In partial-connected neural networks, SNPs can be divided into groups by users, and each group connects to its own intermediate trait in the middle layer. Genotype groups should be loaded seperatly.
- nonlinear function (to define relationship between middle layer and phenotye): tanh
- number of nodes in the middle layer: 3
- Bayesian model (to sample marker effects on intemediate traits):
- genotype group 1: single-trait BayesA
- genotype group 2: single-trait BayesB
- genotype group 3: single-trait BayesC
- sample the unobserved intemediate traits in the middle layer: Hamiltonian Monte Carlo
# Step 1: Load packages
using JWAS,DataFrames,CSV,Statistics,JWAS.Datasets,Random
Random.seed!(123)
# Step 2: Read data
phenofile = dataset("phenotypes.csv")
genofile1 = dataset("genotypes_group1.csv") #path of genotype group1
genofile2 = dataset("genotypes_group2.csv") #path of genotype group2
genofile3 = dataset("genotypes_group3.csv") #path of genotype group3
phenotypes = CSV.read(phenofile,DataFrame,delim = ',',header=true,missingstrings=["NA"])

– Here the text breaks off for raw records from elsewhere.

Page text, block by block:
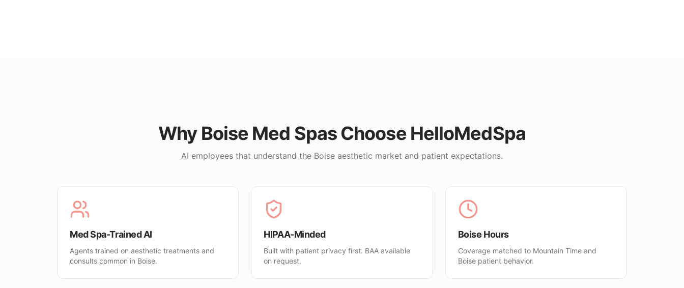
Why Boise Med Spas Choose HelloMedSpa
AI employees that understand the Boise aesthetic market and patient expectations.
Med Spa-Trained AI
Agents trained on aesthetic treatments and
consults common in Boise.
HIPAA-Minded
Built with patient privacy first. BAA available
on request.
Boise Hours
Coverage matched to Mountain Time and
Boise patient behavior.
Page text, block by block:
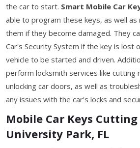
the car to start. Smart Mobile Car
able to program these keys, as well
them if they become damaged. They
Car's Security System if the key is lost
vehicle to be started and driven.
perform locksmith services like cutting
unlocking car doors, as well as
any issues with the car's locks and
Mobile Car Keys
University Park, FL
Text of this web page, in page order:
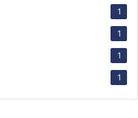
1
1
1
1
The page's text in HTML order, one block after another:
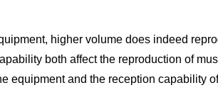
higher volume does indeed
both affect the reproduction of
equipment and the reception capability
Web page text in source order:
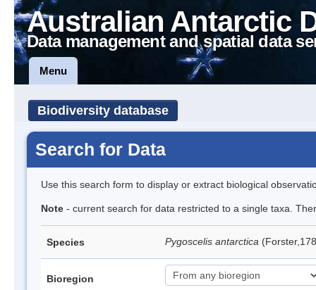
Australian Antarctic
Data management and spatial data
Menu
Biodiversity database
Search for Data
Use this search form to display or extract biological
Note - current search for data restricted to a single taxa.
Species Pygoscelis antarctica
Bioregion
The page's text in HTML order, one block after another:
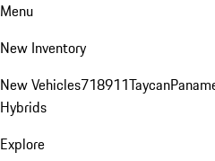
Menu
New Inventory
New Vehicles718911Taycan
Hybrids
Explore
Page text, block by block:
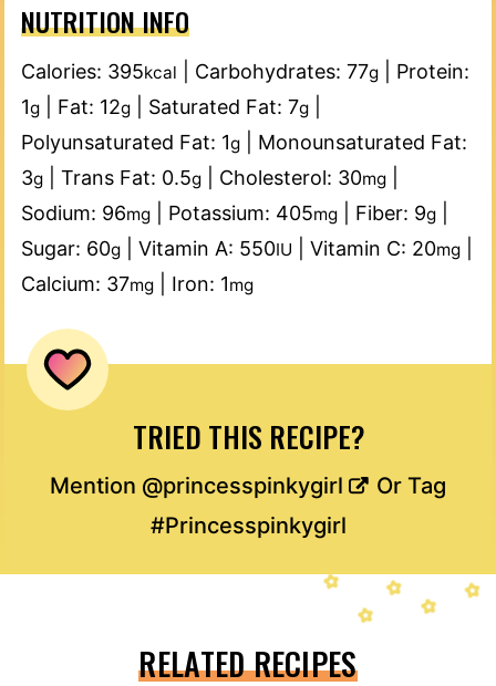
NUTRITION INFO
Calories: 395kcal Carbohydrates: 77g
Protein:
1g Fat: 12g Saturated Fat: 7g
Polyunsaturated Fat: 1g
Monounsaturated Fat:
3g Trans Fat: 0.5g Cholesterol: 30mg
Sodium: 96mg Potassium: 405mg Fiber: 9g
Sugar: 60g Vitamin A: 550IU Vitamin C: 20mg
Calcium: 37mg Iron: 1mg
TRIED THIS RECIPE?
Mention @princesspinkygirl
Or Tag
#Princesspinkygirl
RELATED RECIPES
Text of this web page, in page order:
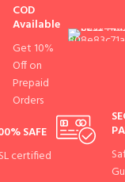
COD
Available
Get 10%
Off on
Prepaid
Orders
SAFE
certified
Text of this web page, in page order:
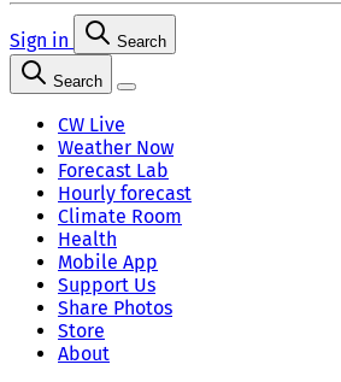
Sign in Search
Search
CW Live
Weather Now
Forecast Lab
Hourly forecast
Climate Room
Health
Mobile App
Support Us
Share Photos
Store
About
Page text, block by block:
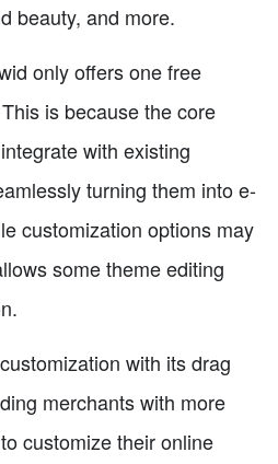
beauty, and more.
only offers one free
is because the core
with existing
turning them into e-
customization options may
some theme editing
with its drag
merchants with more
customize their online
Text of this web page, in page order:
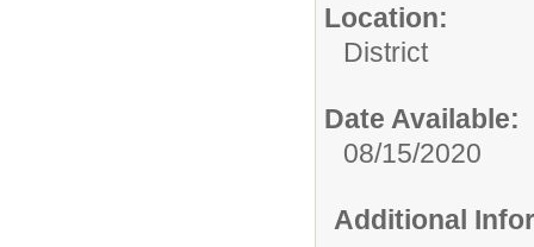
Location:
District
Date Available:
08/15/2020
Additional
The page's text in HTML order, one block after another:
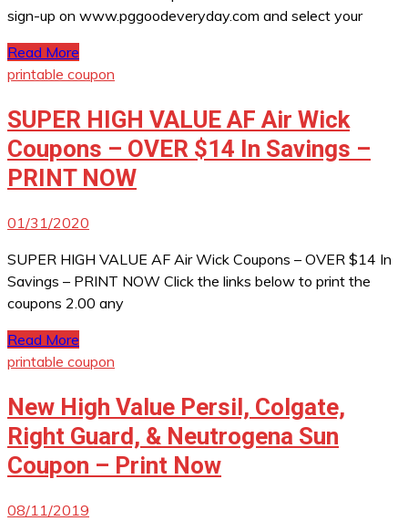
sign-up on www.pggoodeveryday.com and select your
Read More
printable coupon
SUPER HIGH VALUE AF Air Wick
Coupons – OVER $14 In Savings –
PRINT NOW
01/31/2020
SUPER HIGH VALUE AF Air Wick Coupons – OVER $14 In
Savings – PRINT NOW Click the links below to print the
coupons 2.00 any
Read More
printable coupon
New High Value Persil, Colgate,
Right Guard, & Neutrogena Sun
Coupon – Print Now
08/11/2019

geno1 = get_genotypes(genofile1,separator=',',method="BayesA"); #read genotype group1
geno2 = get_genotypes(genofile2,separator=',',method="BayesB"); #read genotype group2
geno3 = get_genotypes(genofile3,separator=',',method="BayesC"); #read genotype group3
# Step 3: Build Model Equations
model_equation = "y1 = intercept + geno1 + geno2 + geno3"; #middle node1=intercept + geno1
#middle node2=intercept + geno2
#middle node3=intercept + geno3
model = build_model(model_equation,nonlinear_function="tanh")
# Step 4: Run Analysis
out = runMCMC(model, phenotypes, chain_length=5000);
# Step 5: Check Accuruacy
results = innerjoin(out["EBV_NonLinear"], phenotypes, on = :ID)
accuruacy = cor(results[!,:EBV],results[!,:bv1])
- Same as for fully-connected neural network with intermediate omics data, the names of omics features should be put in the
build_model()
function through thelatent_traits
argument. The order of omics and the order of genotype groups in the model equation should be consistant.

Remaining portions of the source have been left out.